From 8db1a6fd7b51a9475e4514a1327b44e9f0e6ea71 Mon Sep 17 00:00:00 2001
From: "pre-commit-ci[bot]"
 <66853113+pre-commit-ci[bot]@users.noreply.github.com>
Date: Wed, 27 Nov 2024 12:09:00 +0000
Subject: [PATCH 05/14] [pre-commit.ci] auto fixes from pre-commit.com hooks

for more information, see https://pre-commit.ci
---
 src/lightning/pytorch/trainer/trainer.py | 15 +++++++--------
 1 file changed, 7 insertions(+), 8 deletions(-)
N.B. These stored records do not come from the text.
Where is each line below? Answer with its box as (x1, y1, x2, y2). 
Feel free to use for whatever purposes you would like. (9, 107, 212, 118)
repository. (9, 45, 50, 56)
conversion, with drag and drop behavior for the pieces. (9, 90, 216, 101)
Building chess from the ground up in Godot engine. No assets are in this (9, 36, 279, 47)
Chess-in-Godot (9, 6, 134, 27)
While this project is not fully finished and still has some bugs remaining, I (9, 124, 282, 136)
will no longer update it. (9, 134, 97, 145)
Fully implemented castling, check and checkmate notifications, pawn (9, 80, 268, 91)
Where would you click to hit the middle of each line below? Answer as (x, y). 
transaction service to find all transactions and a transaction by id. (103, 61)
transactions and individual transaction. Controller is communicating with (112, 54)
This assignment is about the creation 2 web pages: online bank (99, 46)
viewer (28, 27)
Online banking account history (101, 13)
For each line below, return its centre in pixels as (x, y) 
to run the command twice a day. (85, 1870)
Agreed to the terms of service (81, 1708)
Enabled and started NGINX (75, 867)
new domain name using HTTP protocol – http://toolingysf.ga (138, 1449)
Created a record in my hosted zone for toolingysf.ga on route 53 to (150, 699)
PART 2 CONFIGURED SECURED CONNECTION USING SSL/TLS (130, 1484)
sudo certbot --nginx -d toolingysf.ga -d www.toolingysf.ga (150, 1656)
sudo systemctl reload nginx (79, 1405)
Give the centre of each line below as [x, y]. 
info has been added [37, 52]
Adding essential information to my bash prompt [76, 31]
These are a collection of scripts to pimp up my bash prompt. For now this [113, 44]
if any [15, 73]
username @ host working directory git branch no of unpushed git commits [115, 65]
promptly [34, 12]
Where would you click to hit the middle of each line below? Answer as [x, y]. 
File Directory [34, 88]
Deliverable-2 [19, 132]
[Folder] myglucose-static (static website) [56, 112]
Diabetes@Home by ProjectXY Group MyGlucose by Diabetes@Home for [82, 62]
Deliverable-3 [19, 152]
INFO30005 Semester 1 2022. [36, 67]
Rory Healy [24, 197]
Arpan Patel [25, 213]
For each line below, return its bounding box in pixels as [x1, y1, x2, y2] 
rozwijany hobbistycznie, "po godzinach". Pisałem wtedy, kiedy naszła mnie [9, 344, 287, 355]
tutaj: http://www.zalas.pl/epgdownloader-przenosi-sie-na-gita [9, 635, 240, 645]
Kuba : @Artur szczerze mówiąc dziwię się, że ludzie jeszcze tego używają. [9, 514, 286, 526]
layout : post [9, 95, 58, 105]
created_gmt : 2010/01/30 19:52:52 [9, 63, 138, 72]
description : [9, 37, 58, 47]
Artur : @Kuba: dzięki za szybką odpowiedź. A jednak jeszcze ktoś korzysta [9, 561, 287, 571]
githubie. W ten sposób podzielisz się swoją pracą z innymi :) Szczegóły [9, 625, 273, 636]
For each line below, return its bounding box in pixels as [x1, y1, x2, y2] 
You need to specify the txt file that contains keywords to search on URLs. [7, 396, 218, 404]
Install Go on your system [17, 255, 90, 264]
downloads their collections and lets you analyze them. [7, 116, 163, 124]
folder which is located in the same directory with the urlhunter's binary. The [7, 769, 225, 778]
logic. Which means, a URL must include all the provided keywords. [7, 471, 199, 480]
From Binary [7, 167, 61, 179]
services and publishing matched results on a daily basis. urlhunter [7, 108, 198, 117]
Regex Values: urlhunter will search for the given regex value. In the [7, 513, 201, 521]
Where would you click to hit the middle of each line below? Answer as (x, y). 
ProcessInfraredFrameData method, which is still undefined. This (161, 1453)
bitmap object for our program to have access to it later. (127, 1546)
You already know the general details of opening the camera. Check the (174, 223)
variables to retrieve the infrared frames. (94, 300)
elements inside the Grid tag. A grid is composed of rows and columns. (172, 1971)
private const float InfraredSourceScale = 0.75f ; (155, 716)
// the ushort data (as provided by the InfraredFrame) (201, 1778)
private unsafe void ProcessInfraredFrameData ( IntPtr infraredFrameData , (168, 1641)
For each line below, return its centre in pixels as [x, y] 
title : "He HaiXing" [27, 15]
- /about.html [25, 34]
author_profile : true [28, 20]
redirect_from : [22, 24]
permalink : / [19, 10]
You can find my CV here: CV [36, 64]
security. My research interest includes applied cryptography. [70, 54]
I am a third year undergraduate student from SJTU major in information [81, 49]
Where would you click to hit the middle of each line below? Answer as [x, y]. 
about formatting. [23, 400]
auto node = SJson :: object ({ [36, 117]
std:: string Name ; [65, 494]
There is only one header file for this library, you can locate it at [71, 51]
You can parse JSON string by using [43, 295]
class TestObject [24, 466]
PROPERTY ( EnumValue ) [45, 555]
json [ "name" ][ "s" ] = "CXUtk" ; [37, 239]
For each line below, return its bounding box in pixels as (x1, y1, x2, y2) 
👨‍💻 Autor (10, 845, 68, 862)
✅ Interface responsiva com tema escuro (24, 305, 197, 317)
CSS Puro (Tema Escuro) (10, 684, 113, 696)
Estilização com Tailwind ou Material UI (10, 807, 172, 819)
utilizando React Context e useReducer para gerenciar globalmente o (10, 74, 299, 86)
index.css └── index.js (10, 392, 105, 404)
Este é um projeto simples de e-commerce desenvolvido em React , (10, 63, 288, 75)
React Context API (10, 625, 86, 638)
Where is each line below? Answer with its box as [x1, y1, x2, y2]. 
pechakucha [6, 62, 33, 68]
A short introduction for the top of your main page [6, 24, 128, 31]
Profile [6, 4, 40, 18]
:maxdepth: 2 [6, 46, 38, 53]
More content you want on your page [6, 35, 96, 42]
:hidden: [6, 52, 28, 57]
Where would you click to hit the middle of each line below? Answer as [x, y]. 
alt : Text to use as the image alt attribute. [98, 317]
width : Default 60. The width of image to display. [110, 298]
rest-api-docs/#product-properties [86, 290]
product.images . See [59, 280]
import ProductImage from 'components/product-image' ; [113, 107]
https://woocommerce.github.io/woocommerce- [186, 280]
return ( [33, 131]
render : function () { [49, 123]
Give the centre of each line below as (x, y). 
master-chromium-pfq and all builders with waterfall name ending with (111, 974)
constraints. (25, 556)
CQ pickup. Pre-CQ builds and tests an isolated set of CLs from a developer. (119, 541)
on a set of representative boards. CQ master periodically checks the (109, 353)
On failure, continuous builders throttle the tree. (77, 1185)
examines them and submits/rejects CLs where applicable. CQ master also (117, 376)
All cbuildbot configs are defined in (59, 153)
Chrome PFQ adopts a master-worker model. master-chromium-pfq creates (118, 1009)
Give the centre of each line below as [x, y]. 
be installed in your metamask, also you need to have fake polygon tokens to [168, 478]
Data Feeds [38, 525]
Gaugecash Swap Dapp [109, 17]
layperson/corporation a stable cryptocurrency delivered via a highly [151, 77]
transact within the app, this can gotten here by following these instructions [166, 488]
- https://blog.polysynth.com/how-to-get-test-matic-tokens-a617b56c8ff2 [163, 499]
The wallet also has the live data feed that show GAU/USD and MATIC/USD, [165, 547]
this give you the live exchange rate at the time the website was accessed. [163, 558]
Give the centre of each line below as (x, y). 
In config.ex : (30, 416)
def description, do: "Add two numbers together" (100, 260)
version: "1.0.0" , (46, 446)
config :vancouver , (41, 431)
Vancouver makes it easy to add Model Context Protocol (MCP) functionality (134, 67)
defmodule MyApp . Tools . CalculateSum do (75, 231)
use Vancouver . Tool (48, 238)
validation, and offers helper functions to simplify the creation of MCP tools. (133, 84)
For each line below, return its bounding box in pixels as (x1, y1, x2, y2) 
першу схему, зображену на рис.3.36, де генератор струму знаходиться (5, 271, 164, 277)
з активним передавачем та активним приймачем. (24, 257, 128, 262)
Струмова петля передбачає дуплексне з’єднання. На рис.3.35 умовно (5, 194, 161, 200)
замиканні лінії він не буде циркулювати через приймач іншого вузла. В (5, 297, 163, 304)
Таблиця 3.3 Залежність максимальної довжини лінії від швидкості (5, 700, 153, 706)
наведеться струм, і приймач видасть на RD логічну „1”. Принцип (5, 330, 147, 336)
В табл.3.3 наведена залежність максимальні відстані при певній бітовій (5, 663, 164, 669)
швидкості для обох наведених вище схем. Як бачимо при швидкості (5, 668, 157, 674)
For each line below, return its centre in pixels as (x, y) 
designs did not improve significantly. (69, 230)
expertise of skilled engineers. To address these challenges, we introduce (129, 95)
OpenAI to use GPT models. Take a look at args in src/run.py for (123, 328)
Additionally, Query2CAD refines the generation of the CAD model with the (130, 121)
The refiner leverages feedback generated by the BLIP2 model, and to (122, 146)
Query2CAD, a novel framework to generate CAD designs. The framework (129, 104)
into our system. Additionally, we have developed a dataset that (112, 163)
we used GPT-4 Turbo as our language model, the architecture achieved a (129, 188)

diff --git a/src/lightning/pytorch/trainer/trainer.py b/src/lightning/pytorch/trainer/trainer.py
index 1b3326771f4d4..ceaa36d151520 100644
--- a/src/lightning/pytorch/trainer/trainer.py
+++ b/src/lightning/pytorch/trainer/trainer.py
@@ -35,6 +35,7 @@
 from lightning.fabric.utilities.apply_func import convert_tensors_to_scalars
 from lightning.fabric.utilities.cloud_io import _is_local_file_protocol
 from lightning.fabric.utilities.types import _PATH
+from lightning.fabric.wrappers import _to_compiled, _unwrap_compiled
 from lightning.pytorch.accelerators import Accelerator
 from lightning.pytorch.callbacks import Callback, Checkpoint, EarlyStopping, ProgressBar
 from lightning.pytorch.core.datamodule import LightningDataModule
@@ -79,10 +80,6 @@
     LRSchedulerConfig,
 )
 from lightning.pytorch.utilities.warnings import PossibleUserWarning
-from lightning.fabric.wrappers import (
-    _unwrap_compiled,
-    _to_compiled
-)
 
 log = logging.getLogger(__name__)
 
@@ -131,7 +128,7 @@ def __init__(
         sync_batchnorm: bool = False,
         reload_dataloaders_every_n_epochs: int = 0,
         default_root_dir: Optional[_PATH] = None,
-        reapply_compile = False
+        reapply_compile=False,
     ) -> None:
         r"""Customize every aspect of training via flags.
 
@@ -309,7 +306,7 @@ def __init__(
             default_root_dir = os.fspath(default_root_dir)
 
         self._reapply_compile = reapply_compile
-        
+
         self.barebones = barebones
         if barebones:
             # opt-outs
@@ -536,7 +533,9 @@ def fit(
         For more information about multiple dataloaders, see this :ref:`section <multiple-dataloaders>`.
 
         """
-        model, compile_kwargs = _unwrap_compiled(model) if self._reapply_compile else (_maybe_unwrap_optimized(model), None)
+        model, compile_kwargs = (
+            _unwrap_compiled(model) if self._reapply_compile else (_maybe_unwrap_optimized(model), None)
+        )
         self.strategy._lightning_module = model
         _verify_strategy_supports_compile(model, self.strategy)
         self.state.fn = TrainerFn.FITTING
@@ -966,7 +965,7 @@ def _run(
 
         if compile_kwargs is not None:
             self.strategy.model = _to_compiled(self.strategy.model, compile_kwargs)
-        
+
         # hook
         if self.state.fn == TrainerFn.FITTING:
             call._call_callback_hooks(self, "on_fit_start")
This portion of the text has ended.